Le prétendu « médecin » n’a toujours pas été arrêté. Toutefois, il « semble avoir été repéré » sur les réseaux sociaux, a indiqué MTremblay en salle d’audience. La procureure ignore d’ailleurs si cet homme avait le droit de pratiquer la médecine au Québec.

Devant le juge, l’accusé a expliqué être un demandeur d’asile d’origine angolaise. Il est au Canada depuis mars 2022 avec son enfant.

« Extrêmement grave »

Pour justifier la détention de l’accusé, la procureure de la Couronne a insisté sur le caractère « odieux » des gestes qu’il aurait commis à l’égard de la victime, une femme « vulnérable ».

« Elle ne parle pas la langue et vient tout juste d’arriver au Canada. Elle était entièrement sous le joug de l’accusé. C’est une infraction non seulement violente et odieuse, mais je vous dirais même barbare. On parle d’un avortement clandestin en 2024 au Canada.
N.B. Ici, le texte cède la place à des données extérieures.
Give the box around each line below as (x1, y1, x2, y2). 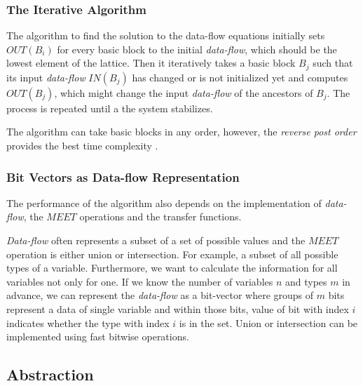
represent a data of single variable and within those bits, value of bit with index (6, 302, 349, 317)
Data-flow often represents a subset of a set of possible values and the (6, 233, 306, 248)
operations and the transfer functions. (79, 209, 242, 224)
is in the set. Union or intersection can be (179, 315, 358, 330)
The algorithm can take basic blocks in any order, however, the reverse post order (6, 124, 357, 139)
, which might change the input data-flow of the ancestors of (54, 85, 313, 100)
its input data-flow (6, 69, 85, 84)
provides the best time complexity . (6, 138, 158, 153)
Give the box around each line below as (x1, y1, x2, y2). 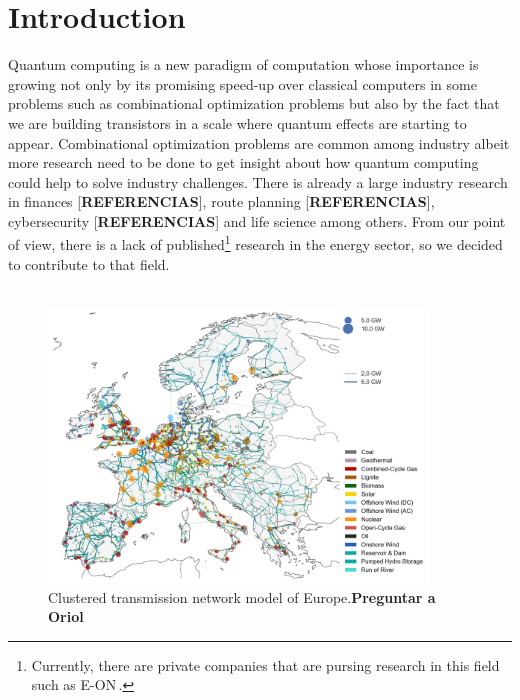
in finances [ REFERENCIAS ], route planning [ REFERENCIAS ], (8, 191, 435, 212)
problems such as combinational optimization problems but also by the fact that (8, 93, 500, 114)
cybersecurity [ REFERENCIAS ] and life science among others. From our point (8, 210, 506, 231)
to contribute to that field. (8, 253, 170, 274)
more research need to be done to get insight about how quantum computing (8, 152, 479, 173)
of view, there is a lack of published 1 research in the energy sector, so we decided (8, 231, 503, 255)
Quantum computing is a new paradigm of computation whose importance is (8, 54, 479, 75)
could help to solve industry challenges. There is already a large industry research (8, 171, 508, 192)
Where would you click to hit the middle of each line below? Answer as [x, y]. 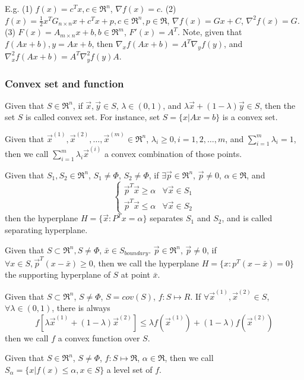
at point [135, 274]
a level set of [129, 369]
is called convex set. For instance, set [93, 117]
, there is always [81, 308]
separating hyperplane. [46, 230]
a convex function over [99, 337]
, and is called [247, 218]
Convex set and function [64, 83]
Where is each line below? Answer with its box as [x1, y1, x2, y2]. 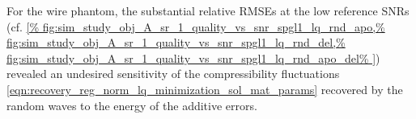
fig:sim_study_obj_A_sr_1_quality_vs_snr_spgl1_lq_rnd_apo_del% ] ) [6, 49, 380, 66]
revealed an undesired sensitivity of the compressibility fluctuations [6, 65, 340, 82]
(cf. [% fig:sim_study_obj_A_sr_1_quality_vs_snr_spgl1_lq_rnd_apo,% [6, 18, 385, 35]
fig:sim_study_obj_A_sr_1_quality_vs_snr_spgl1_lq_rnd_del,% [6, 34, 346, 51]
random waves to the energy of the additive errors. [6, 96, 257, 113]
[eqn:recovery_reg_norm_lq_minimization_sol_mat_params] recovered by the [6, 80, 403, 97]
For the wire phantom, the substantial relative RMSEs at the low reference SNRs [6, 2, 410, 18]
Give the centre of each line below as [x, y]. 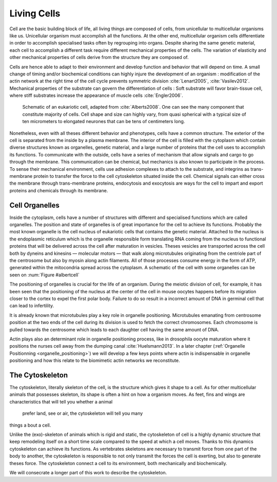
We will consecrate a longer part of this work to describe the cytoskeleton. [88, 472]
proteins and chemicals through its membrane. [59, 190]
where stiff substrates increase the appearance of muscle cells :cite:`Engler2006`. [96, 95]
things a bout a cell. [30, 425]
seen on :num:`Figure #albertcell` [44, 275]
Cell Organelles [35, 205]
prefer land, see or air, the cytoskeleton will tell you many [83, 413]
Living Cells [35, 13]
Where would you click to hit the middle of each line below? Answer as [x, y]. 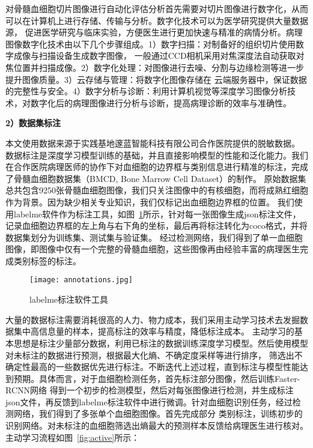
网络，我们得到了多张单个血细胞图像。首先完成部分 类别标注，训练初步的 [158, 413]
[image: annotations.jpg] [81, 280]
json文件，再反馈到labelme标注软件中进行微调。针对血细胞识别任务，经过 [149, 401]
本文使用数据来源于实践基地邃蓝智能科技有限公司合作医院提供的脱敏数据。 [153, 143]
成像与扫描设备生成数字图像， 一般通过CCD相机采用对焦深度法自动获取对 [159, 56]
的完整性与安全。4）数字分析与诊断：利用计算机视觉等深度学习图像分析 [146, 91]
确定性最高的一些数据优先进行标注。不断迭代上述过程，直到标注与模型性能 [153, 367]
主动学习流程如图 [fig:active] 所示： [73, 437]
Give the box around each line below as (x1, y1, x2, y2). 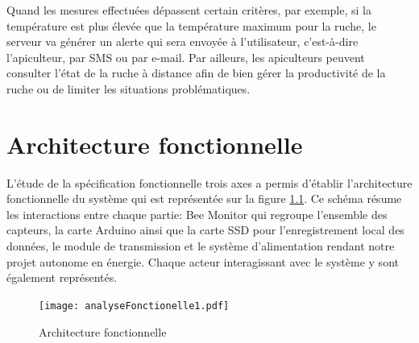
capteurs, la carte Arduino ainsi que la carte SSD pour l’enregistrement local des (6, 221, 404, 238)
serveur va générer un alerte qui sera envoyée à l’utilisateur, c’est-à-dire (6, 33, 359, 50)
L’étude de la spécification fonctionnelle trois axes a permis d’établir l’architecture (6, 174, 413, 191)
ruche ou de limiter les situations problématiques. (6, 80, 251, 97)
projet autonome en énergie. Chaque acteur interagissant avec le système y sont (6, 253, 399, 270)
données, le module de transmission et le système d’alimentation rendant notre (6, 238, 395, 254)
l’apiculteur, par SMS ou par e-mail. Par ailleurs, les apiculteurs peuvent (6, 48, 365, 65)
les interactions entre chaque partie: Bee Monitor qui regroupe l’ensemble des (6, 205, 388, 222)
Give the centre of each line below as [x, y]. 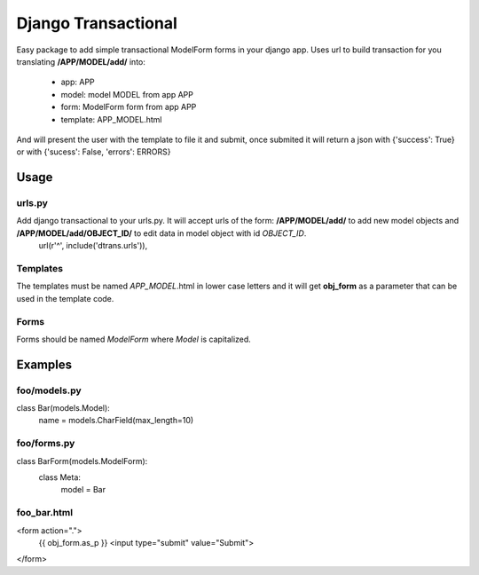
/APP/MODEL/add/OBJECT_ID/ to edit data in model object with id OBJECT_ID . [161, 233]
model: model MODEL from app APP [127, 94]
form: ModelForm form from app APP [129, 107]
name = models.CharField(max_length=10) [116, 421]
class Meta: [60, 477]
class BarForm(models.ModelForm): [82, 461]
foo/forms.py [46, 444]
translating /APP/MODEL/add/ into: [81, 61]
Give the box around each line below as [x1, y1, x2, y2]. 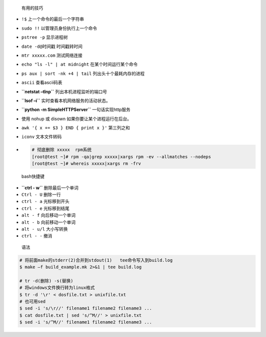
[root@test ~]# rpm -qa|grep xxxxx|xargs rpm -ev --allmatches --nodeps [32, 154, 211, 160]
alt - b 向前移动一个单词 [21, 219, 76, 225]
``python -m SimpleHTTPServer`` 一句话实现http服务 [21, 106, 131, 113]
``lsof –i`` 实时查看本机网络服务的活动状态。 [21, 98, 111, 103]
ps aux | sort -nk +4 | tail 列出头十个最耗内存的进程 [21, 70, 145, 76]
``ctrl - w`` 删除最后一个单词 [21, 185, 79, 191]
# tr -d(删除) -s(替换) [19, 278, 73, 283]
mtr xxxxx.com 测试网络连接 [21, 52, 83, 58]
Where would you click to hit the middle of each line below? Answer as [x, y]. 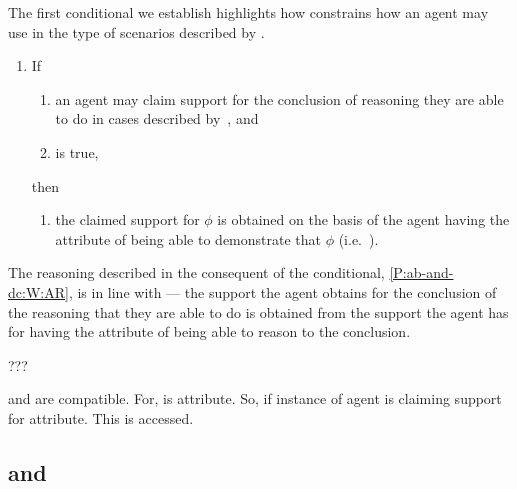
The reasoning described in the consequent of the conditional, [196, 272]
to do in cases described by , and [157, 118]
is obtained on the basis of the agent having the [363, 219]
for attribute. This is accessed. [101, 417]
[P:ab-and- [421, 272]
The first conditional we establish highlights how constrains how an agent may [248, 12]
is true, [77, 151]
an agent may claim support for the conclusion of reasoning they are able [279, 98]
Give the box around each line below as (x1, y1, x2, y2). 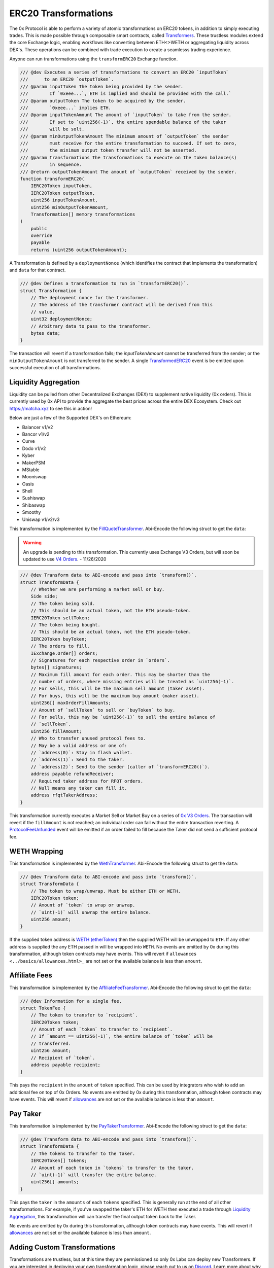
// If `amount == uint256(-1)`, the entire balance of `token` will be (30, 1034, 213, 1039)
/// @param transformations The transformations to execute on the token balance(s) (20, 155, 237, 160)
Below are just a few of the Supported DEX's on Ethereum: (9, 415, 131, 421)
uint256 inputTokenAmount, (30, 197, 98, 203)
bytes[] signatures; (30, 664, 82, 671)
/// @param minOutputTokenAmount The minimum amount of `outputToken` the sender (20, 133, 229, 139)
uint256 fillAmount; (30, 728, 82, 734)
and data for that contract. (9, 267, 66, 273)
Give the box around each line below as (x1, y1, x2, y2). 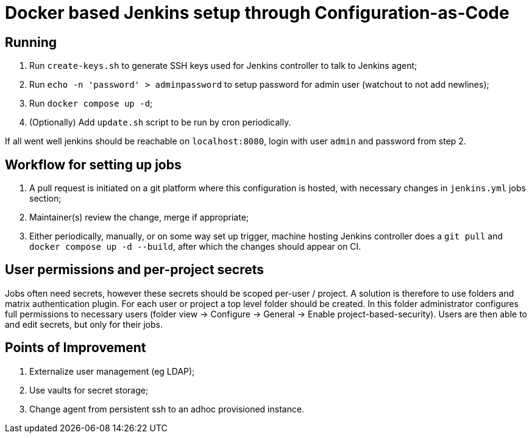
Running (5, 34, 57, 50)
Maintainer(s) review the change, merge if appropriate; (29, 212, 249, 223)
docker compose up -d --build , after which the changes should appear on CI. (29, 241, 361, 252)
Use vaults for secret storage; (29, 384, 149, 395)
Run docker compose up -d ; (29, 98, 153, 109)
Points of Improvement (5, 340, 146, 356)
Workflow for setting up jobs (5, 157, 182, 172)
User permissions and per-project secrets (5, 262, 264, 278)
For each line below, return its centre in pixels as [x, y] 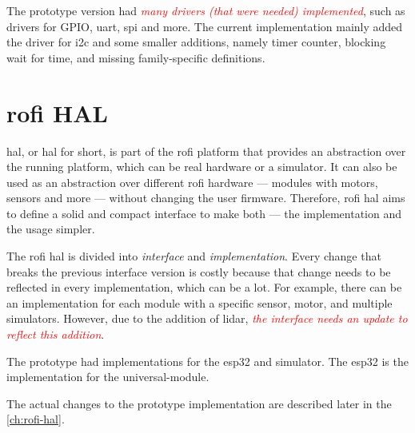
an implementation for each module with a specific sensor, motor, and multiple [200, 302]
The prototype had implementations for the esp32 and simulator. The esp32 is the [207, 361]
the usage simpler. [51, 229]
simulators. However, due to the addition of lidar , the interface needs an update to [207, 318]
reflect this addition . [56, 334]
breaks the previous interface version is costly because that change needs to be [199, 271]
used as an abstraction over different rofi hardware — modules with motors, [192, 182]
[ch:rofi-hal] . [36, 419]
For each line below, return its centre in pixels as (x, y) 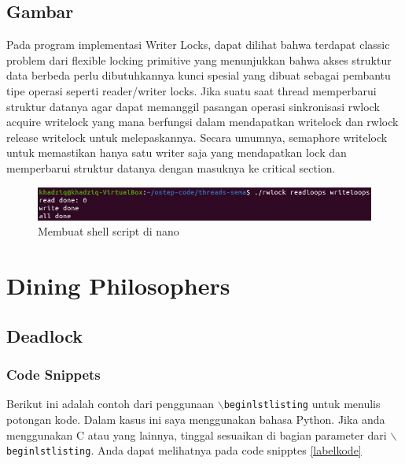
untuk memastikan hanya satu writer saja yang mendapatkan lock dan (177, 152)
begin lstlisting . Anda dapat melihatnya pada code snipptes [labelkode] (184, 450)
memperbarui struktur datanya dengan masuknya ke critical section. (171, 167)
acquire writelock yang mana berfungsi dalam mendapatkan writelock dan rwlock (202, 122)
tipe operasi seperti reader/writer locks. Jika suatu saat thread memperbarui (191, 90)
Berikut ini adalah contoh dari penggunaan (110, 404)
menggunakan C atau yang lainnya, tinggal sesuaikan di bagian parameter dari (197, 434)
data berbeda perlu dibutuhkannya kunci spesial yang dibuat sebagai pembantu (199, 75)
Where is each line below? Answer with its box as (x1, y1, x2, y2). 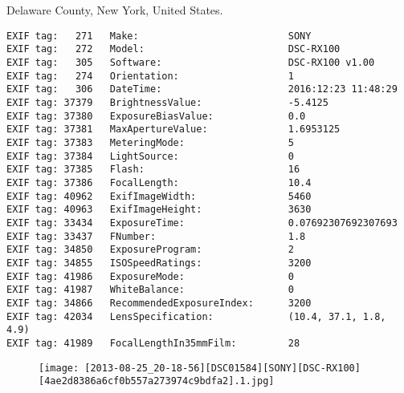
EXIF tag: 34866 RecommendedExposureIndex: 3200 (6, 297, 312, 309)
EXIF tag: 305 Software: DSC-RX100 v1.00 (6, 57, 375, 69)
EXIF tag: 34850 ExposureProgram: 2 (6, 244, 294, 256)
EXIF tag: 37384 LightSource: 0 (6, 150, 294, 162)
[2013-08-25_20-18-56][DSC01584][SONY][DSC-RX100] (84, 362, 361, 374)
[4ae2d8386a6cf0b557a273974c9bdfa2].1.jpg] (39, 375, 275, 387)
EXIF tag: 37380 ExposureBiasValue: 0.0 (6, 110, 306, 122)
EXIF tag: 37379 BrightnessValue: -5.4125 (6, 97, 329, 109)
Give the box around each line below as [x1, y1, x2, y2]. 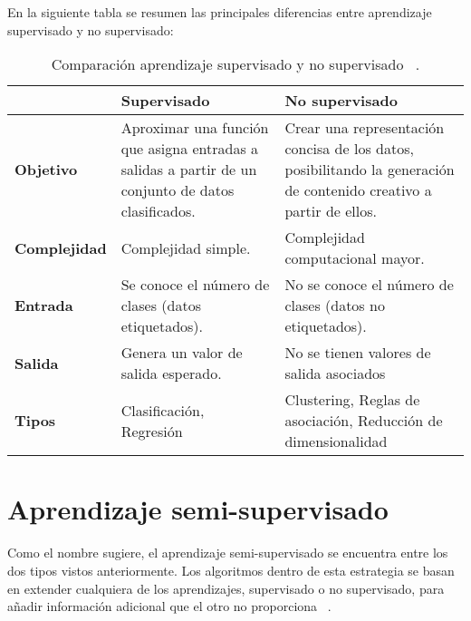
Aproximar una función [120, 117, 269, 139]
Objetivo [14, 159, 78, 180]
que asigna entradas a [120, 138, 259, 160]
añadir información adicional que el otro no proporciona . [7, 597, 332, 616]
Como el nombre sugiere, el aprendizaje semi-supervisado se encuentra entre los [7, 543, 448, 562]
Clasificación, [120, 399, 205, 421]
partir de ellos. [284, 200, 377, 222]
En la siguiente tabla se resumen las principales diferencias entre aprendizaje [7, 3, 432, 21]
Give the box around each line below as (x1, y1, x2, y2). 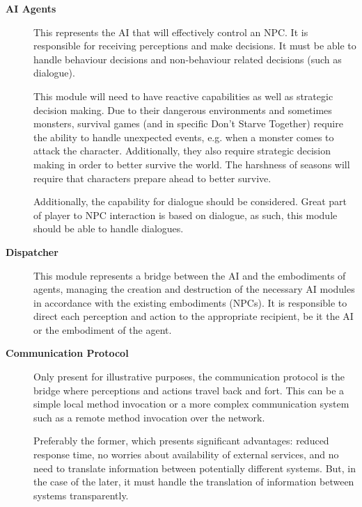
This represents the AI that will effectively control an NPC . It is (33, 24, 308, 39)
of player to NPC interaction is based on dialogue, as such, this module (33, 207, 338, 222)
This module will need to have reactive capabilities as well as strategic (33, 88, 333, 103)
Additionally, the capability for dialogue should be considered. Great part (33, 194, 347, 209)
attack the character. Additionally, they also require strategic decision (33, 143, 331, 158)
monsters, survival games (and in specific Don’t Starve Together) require (33, 116, 343, 131)
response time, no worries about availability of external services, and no (33, 447, 339, 462)
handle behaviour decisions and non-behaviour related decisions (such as (33, 51, 342, 66)
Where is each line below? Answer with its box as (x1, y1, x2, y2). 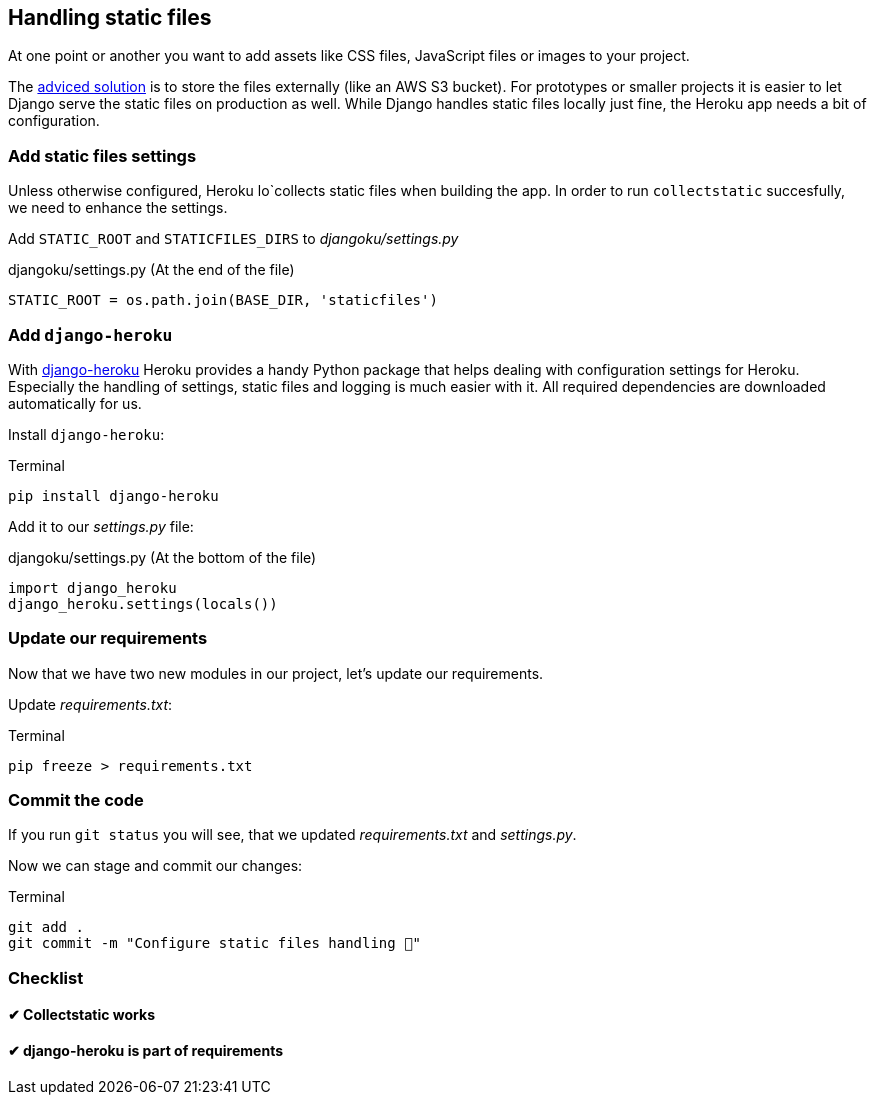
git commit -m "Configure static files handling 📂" (8, 935, 422, 952)
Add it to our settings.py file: (8, 517, 194, 535)
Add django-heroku (8, 324, 173, 345)
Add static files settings (8, 145, 197, 166)
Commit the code (8, 790, 144, 811)
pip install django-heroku (8, 487, 219, 504)
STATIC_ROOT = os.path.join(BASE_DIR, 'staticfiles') (8, 292, 438, 309)
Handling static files (8, 5, 212, 30)
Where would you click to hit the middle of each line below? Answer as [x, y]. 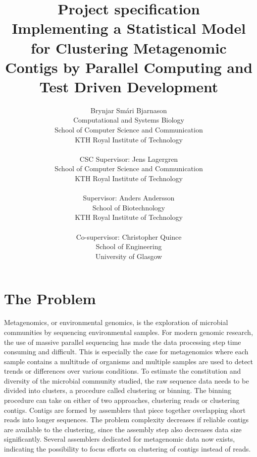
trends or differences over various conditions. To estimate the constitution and [123, 371]
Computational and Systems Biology [129, 120]
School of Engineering [129, 246]
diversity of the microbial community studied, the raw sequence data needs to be [127, 380]
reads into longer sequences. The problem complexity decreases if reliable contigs [127, 420]
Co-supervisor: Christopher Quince [129, 236]
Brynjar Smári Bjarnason [129, 110]
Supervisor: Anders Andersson [129, 198]
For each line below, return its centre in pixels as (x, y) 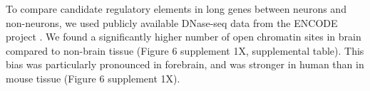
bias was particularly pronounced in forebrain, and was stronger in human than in (185, 64)
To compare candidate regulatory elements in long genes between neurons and (176, 9)
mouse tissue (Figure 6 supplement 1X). (93, 78)
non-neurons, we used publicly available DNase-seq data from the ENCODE (172, 22)
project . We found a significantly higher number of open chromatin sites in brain (184, 37)
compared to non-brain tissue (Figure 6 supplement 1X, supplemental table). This (185, 50)
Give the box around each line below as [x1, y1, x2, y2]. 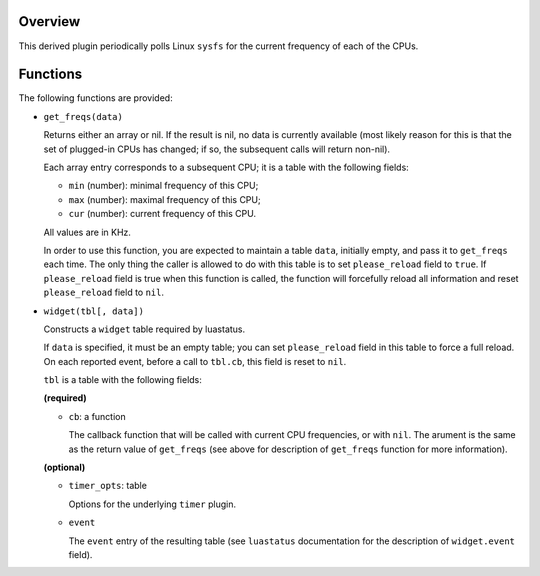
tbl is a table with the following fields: [43, 374, 202, 386]
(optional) [43, 461, 86, 474]
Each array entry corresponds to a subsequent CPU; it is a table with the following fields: [43, 161, 409, 173]
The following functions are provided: [18, 92, 174, 104]
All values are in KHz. [43, 226, 132, 238]
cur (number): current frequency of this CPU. [68, 208, 257, 220]
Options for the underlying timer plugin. [68, 498, 237, 510]
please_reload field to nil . [43, 286, 165, 299]

C’est extrêmement grave », a fait valoir MTremblay.

Même l’avocat de la défense a convenu que les gestes allégués étaient « épouvantables ».

S’il a accueilli les arguments de la poursuite, le juge Mascia a cependant exprimé des réserves sur le chef d’accusation choisi par le poursuivant.

Agression sexuelle ? C’est quoi, l’aspect sexuel ? Est-ce que Monsieur avait des intentions sexuelles quelconques ? Je ne pense pas qu’il y avait des motivations sexuelles.

Le juge Salvatore Mascia

« Je me suis posé la question en préparant l’enquête », a répondu la procureure de la Couronne. Cette question sera certainement étudiée lors du procès, mais n’a pas d’impact à cette étape du processus judiciaire.

Le chef d’agression sexuelle grave est rarement utilisé. Il implique une agression sexuelle où la victime est blessée, mutilée, défigurée, ou encore qui met sa vie en danger. La peine maximale est la prison à vie, alors qu’elle est de 10 ans pour le chef d’agression sexuelle.

L’accusé sera de retour en cour en juin prochain.

Rectificatif
Dans une version antérieure de l’article, nous écrivions que l’accusé était suspendu avec solde depuis son arrestation. Or, il a plutôt été suspendu sans solde par l’établissement.